Nov. 5, 2012 Administering to patients stem cells derived from their own bone marrow either three or seven days after a heart attack is safe but does not improve heart function six months later, according to a clinical trial supported by the National Institutes of Health.
The results of the trial, called Transplantation In Myocardial Infarction Evaluation (TIME), mirror a previous, related study, LateTIME, which found that such cells (called autologous stem cells) given two to three weeks after a heart attack did not improve heart function. Both TIME and LateTIME were conducted by the Cardiovascular Cell Therapy Research Network (CCTRN), sponsored by the NIH's National Heart, Lung, and Blood Institute.
The findings will be presented Tuesday, Nov. 6, at the American Heart Association (AHA) 2012 Scientific Sessions in Los Angeles and will appear concurrently in the Journal of the American Medical Association.
"This study was extremely valuable even though it did not provide a demonstrated health benefit after six months," said Sonia Skarlatos, Ph.D., deputy director of NHLBI's Division of Cardiovascular Sciences and member of the CCTRN. "Heart stem cell therapy research is still in its infancy, and results from early trials have varied greatly due to differences in the numbers of stem cells injected, the delivery methods used, and the compositions of the study populations.
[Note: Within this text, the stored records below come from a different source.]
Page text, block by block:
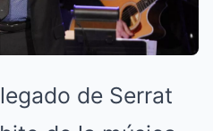
de Serrat
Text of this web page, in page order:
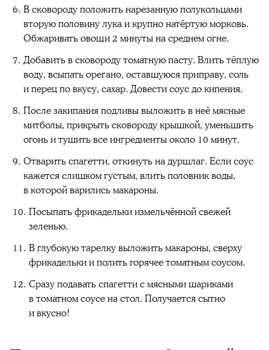
В сковороду положить нарезанную полукольцами
вторую половину лука и крупно натёртую морковь.
Обжаривать овощи 2 минуты на среднем огне.
Добавить в сковороду томатную пасту. Влить тёплую
воду, всыпать орегано, оставшуюся приправу, соль
и перец по вкусу, сахар. Довести соус до кипения.
После закипания подливы выложить в неё мясные
митболы, прикрыть сковороду крышкой, уменьшить
огонь и тушить все ингредиенты около 10 минут.
Отварить спагетти, откинуть на дуршлаг. Если соус
кажется слишком густым, влить половник воды,
в которой варились макароны.
Посыпать фрикадельки измельчённой свежей
зеленью.
В глубокую тарелку выложить макароны, сверху
фрикадельки и полить горячее томатным соусом.
Сразу подавать спагетти с мясными шариками
в томатном соусе на стол. Получается сытно
и вкусно!
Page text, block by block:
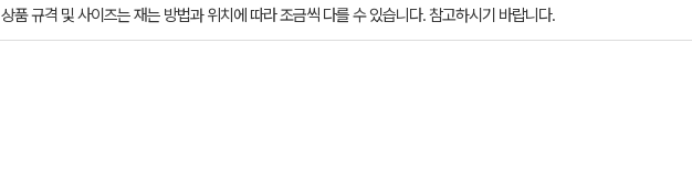
상품 규격 및 사이즈는 재는 방법과 위치에 따라 조금씩 다를 수 있습니다. 참고하시기 바랍니다.
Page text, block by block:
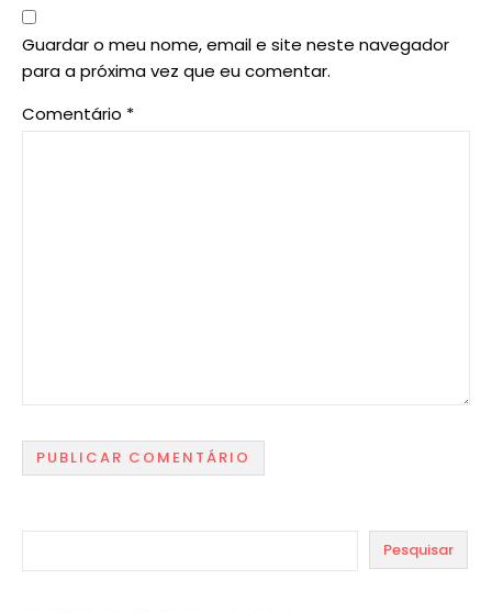
Guardar o meu nome, email e site neste navegador
para a próxima vez que eu comentar.
Comentário *
Pesquisar
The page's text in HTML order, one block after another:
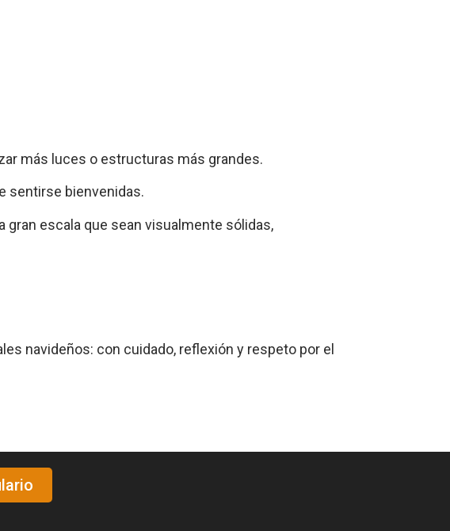
más luces o estructuras más grandes.
sentirse bienvenidas.
escala que sean visualmente sólidas,
navideños: con cuidado, reflexión y respeto por el
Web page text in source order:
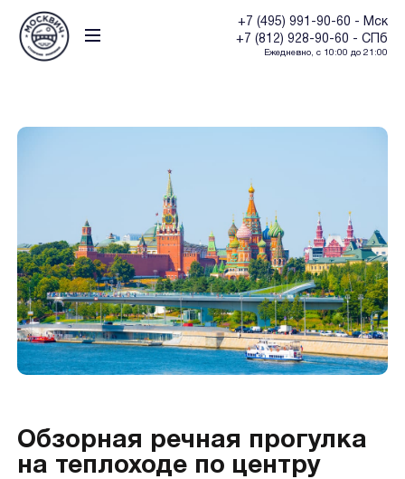
+7 (495) 991-90-60 - Мск
+7 (812) 928-90-60 - СПб
Ежедневно, с 10:00 до 21:00
Обзорная речная прогулка
на теплоходе по центру
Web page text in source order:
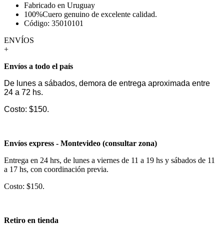
Fabricado en Uruguay
100%Cuero genuino de excelente calidad.
Código: 35010101
ENVÍOS
+
Envíos a todo el país
De lunes a sábados, demora de entrega aproximada entre
24 a 72 hs.
Costo: $150.
Envíos express - Montevideo (consultar zona)
Entrega en 24 hrs, de lunes a viernes de 11 a 19 hs y sábados de 11
a 17 hs, con coordinación previa.
Costo: $150.
Retiro en tienda
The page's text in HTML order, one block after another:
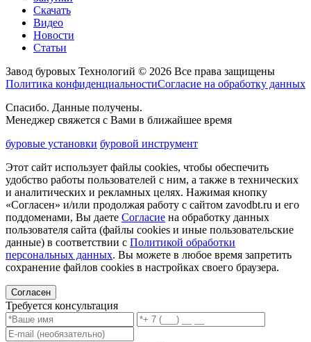
Скачать
Видео
Новости
Статьи
Завод буровых Технологий © 2026 Все права защищены
Политика конфиденциальностиСогласие на обработку данных
Спасибо. Данные получены.
Менеджер свяжется с Вами в ближайшее время
буровые установки буровой инструмент
Этот сайт использует файлы cookies, чтобы обеспечить
удобство работы пользователей с ним, а также в технических
и аналитических и рекламных целях. Нажимая кнопку
«Согласен» и/или продолжая работу с сайтом zavodbt.ru и его
поддоменами, Вы даете Согласие на обработку данных
пользователя сайта (файлы cookies и иные пользовательские
данные) в соответствии с Политикой обработки
персональных данных. Вы можете в любое время запретить
сохранение файлов cookies в настройках своего браузера.
Согласен
Требуется консультация
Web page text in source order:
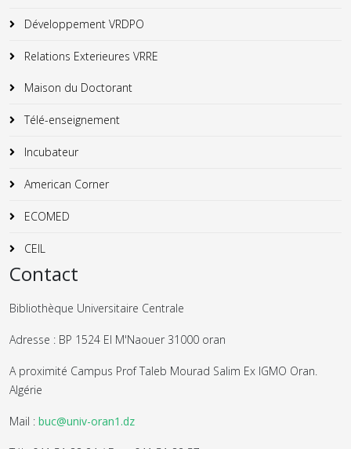
Développement VRDPO
Relations Exterieures VRRE
Maison du Doctorant
Télé-enseignement
Incubateur
American Corner
ECOMED
CEIL
Contact
Bibliothèque Universitaire Centrale
Adresse : BP 1524 El M'Naouer 31000 oran
A proximité Campus Prof Taleb Mourad Salim Ex IGMO Oran.
Algérie
Mail : buc@univ-oran1.dz
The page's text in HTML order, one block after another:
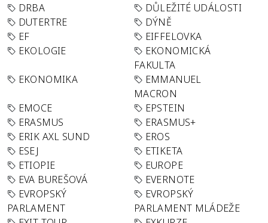
DRBA
DŮLEŽITÉ UDÁLOSTI
DUTERTRE
DÝNĚ
EF
EIFFELOVKA
EKOLOGIE
EKONOMICKÁ
FAKULTA
EKONOMIKA
EMMANUEL
MACRON
EMOCE
EPSTEIN
ERASMUS
ERASMUS+
ERIK AXL SUND
EROS
ESEJ
ETIKETA
ETIOPIE
EUROPE
EVA BUREŠOVÁ
EVERNOTE
EVROPSKÝ
PARLAMENT
EVROPSKÝ
PARLAMENT MLÁDEŽE

With TIME and LateTIME, we have established both safety and baseline results in two large studies that followed the same procedures for growing and then administering stem cells. This standard will inform the next steps in research on the use of stem cells to repair damaged hearts."
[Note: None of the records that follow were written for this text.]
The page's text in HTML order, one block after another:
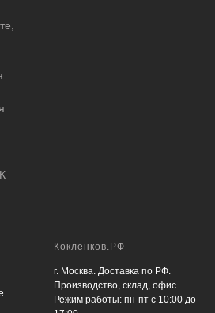
Кокленков.РФ
г. Москва. Доставка по РФ.
Производство, склад, офис
Режим работы: пн-пт с 10:00 до
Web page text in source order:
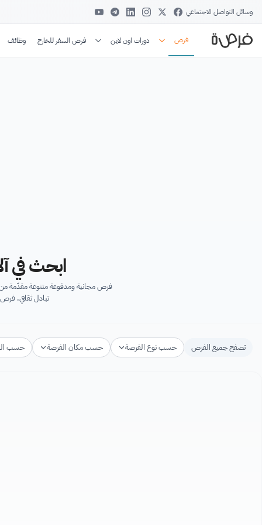
وسائل التواصل الاجتماعي
فرص دورات اون لاين فرص السفر للخارج وظائف
ابحث في
فرص مجانية ومدفوعة متنوعة مقدّمة من
تبادل ثقافي،
تصفح جميع الفرص حسب نوع الفرصة حسب مكان الفرصة حسب
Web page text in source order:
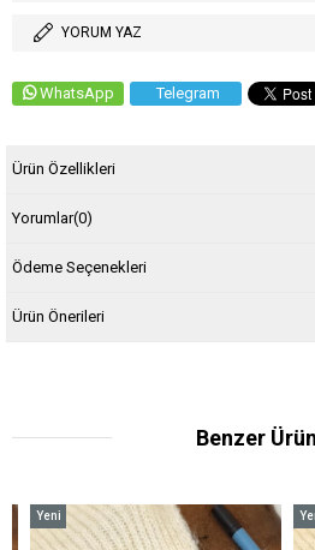
YORUM YAZ
WhatsApp Telegram
Ürün Özellikleri
Yorumlar(0)
Ödeme Seçenekleri
Ürün Önerileri
Benzer
Yeni
Ürün
Yeni
Ürün
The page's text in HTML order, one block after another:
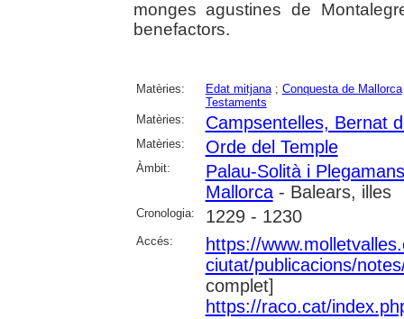
monges agustines de
benefactors.
Matèries: Edat mitjana; Conquesta de Mallorca
Testaments
Matèries:
Campsentelles, Bernat
Matèries: Orde del Temple
Àmbit:
Palau-Solità i Plegamans
Mallorca- Balears, illes
Cronologia: 1229 - 1230
Accés:
https://
ciutat/publicacions/
complet]
https://raco.cat/
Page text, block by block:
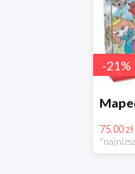
-21%
75.00 zł
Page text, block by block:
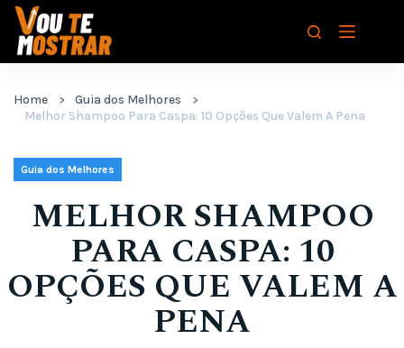
Pular
para
Home
Guia dos Melhores
Melhor Shampoo Para Caspa: 10 Opções Que Valem A Pena
Guia dos Melhores
MELHOR SHAMPOO
PARA CASPA: 10
OPÇÕES QUE VALEM A
PENA
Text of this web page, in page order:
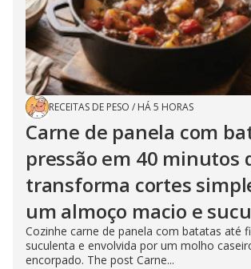
RECEITAS DE PESO / HÁ 5 HORAS
Carne de panela com
pressão em 40 minutos
transforma cortes
um almoço macio e
Cozinhe carne de panela com batatas até
suculenta e envolvida por um molho
encorpado. The post Carne...
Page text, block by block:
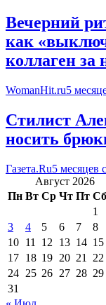
Вечерний
как
коллаген за
WomanHit.ru5
Стилист
носить
Газета.Ru5 месяцев
Август 2026
Пн Вт Ср Чт Пт Сб
1
3
4 5 6 7 8
10 11 12 13 14 15
17 18 19 20 21 22
24 25 26 27 28 29
31
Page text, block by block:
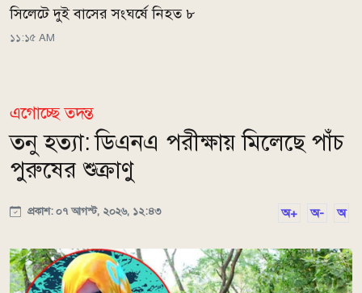
সিলেটে দুই বাসের সংঘর্ষে নিহত ৮
১১:১৫ AM
এগোচ্ছে তদন্ত
তনু হত্যা: ডিএনএ পরীক্ষায় মিলেছে পাঁচ
পুরুষের শুক্রাণু
প্রকাশ: ০৭ আগস্ট, ২০২৬, ১২:৪৩ অ+ অ- অ
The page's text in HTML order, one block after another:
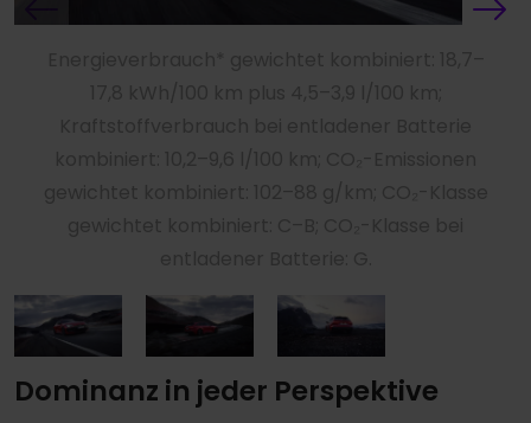
Dominanz in jeder Perspektive
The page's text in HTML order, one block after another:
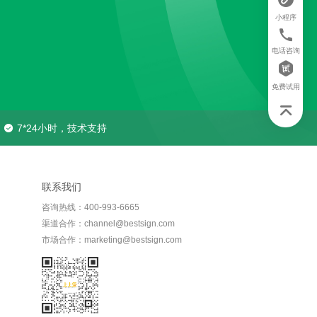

"With this baseline now set, we can start to adjust some of the components of the protocol to grow and administer stem cell to find cases where the procedure may improve function," added fellow CCTRN member Jay Travese, M.D., of the Minneapolis Heart Institute, who will present the results at the AHA meeting. "For example, this therapy may work better in different population groups, or we might need to use new cell types or new methods of delivery."
Skarlatos noted that another advantage of the TIME study is that CCTRN is storing samples of the stem cells taken from the participants. Investigators can examine the relationship between people who showed significant improvement during the study and the characteristics of their stem cells. Such a comparison may offer insights on the cell traits that are associated with clinical improvement.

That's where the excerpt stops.